Exercise directions :: Please copy out each line of the listing that contains the word "Answer".

Dataset ::
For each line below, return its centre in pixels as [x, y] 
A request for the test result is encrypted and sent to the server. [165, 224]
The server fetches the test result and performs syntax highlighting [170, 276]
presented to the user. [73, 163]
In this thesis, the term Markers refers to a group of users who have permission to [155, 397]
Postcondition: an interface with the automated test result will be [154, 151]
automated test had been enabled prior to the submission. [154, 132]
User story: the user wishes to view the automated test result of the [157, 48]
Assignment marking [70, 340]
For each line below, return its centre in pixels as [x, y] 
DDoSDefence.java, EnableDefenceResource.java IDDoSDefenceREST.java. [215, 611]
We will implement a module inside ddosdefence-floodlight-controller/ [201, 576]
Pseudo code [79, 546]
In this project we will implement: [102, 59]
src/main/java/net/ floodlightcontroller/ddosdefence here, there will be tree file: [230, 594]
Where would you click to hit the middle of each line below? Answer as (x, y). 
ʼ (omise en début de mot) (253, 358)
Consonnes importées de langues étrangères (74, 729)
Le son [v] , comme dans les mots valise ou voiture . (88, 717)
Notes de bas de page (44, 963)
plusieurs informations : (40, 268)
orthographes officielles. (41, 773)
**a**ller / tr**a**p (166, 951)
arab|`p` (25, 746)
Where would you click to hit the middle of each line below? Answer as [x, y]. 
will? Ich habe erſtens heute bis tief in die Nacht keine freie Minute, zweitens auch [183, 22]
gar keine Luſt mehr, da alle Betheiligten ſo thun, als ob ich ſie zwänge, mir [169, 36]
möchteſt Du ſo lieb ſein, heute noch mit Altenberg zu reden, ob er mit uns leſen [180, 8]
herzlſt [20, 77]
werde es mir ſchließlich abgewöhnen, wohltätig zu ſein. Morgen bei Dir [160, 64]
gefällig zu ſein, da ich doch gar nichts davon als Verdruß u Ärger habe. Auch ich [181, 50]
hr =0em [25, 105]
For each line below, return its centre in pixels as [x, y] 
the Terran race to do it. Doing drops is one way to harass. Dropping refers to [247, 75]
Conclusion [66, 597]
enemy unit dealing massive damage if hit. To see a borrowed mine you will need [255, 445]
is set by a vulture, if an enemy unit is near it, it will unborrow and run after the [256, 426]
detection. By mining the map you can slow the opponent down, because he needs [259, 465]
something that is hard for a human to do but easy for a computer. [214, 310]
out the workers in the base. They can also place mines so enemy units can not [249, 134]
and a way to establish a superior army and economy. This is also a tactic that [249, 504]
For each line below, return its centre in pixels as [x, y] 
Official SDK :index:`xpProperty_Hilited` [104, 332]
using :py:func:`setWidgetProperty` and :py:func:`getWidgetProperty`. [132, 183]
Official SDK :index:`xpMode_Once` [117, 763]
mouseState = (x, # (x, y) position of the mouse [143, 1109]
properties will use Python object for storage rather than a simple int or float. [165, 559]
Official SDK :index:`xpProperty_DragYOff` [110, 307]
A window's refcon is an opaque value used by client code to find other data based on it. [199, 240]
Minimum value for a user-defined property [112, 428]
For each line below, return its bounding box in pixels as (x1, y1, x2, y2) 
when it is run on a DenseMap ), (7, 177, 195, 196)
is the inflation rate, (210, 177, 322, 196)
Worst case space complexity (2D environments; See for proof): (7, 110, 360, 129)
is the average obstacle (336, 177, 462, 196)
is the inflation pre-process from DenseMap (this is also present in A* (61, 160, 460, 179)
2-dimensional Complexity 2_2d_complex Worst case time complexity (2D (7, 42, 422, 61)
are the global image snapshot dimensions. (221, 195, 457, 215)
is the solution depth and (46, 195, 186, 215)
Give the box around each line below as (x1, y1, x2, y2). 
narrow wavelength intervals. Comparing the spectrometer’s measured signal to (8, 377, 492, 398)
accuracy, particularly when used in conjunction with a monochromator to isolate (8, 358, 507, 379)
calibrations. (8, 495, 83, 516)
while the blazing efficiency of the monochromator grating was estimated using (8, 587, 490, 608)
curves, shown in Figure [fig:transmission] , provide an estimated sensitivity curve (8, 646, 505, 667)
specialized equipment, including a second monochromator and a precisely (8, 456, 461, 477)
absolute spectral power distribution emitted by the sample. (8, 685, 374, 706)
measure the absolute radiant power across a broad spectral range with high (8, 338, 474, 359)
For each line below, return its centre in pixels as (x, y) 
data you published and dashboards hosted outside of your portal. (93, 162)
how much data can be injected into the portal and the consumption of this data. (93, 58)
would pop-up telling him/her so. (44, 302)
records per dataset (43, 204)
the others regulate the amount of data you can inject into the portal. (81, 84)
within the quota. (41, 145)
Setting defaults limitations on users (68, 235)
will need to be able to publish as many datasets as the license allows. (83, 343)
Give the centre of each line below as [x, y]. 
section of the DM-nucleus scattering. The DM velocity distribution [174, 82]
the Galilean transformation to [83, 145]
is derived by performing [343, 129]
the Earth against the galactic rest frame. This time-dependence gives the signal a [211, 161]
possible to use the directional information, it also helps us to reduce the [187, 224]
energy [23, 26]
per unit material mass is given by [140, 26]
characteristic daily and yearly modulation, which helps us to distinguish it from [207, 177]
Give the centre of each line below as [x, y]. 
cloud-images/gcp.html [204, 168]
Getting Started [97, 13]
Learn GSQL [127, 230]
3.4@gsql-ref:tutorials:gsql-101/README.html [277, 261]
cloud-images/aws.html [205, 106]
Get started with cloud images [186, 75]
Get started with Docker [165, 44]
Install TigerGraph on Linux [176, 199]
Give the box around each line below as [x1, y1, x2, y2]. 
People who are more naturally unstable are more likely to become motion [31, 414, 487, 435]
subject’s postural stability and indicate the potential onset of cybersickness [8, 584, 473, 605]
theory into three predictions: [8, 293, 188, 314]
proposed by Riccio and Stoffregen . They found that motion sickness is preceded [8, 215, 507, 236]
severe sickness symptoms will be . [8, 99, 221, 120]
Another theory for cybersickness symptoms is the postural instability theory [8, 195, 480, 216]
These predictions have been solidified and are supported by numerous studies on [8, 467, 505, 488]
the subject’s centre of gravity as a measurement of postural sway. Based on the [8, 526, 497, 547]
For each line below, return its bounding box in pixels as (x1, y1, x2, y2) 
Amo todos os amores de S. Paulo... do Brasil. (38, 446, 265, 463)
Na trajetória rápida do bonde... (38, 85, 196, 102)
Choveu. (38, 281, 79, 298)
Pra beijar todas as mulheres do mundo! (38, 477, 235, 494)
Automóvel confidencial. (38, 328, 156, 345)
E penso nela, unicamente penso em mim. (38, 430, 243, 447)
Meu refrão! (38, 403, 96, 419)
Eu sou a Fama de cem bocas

Response area ::
Where would you click to hit the middle of each line below? Answer as (x, y). 
Where would you click to hit the middle of each line below? Answer as [x, y]. 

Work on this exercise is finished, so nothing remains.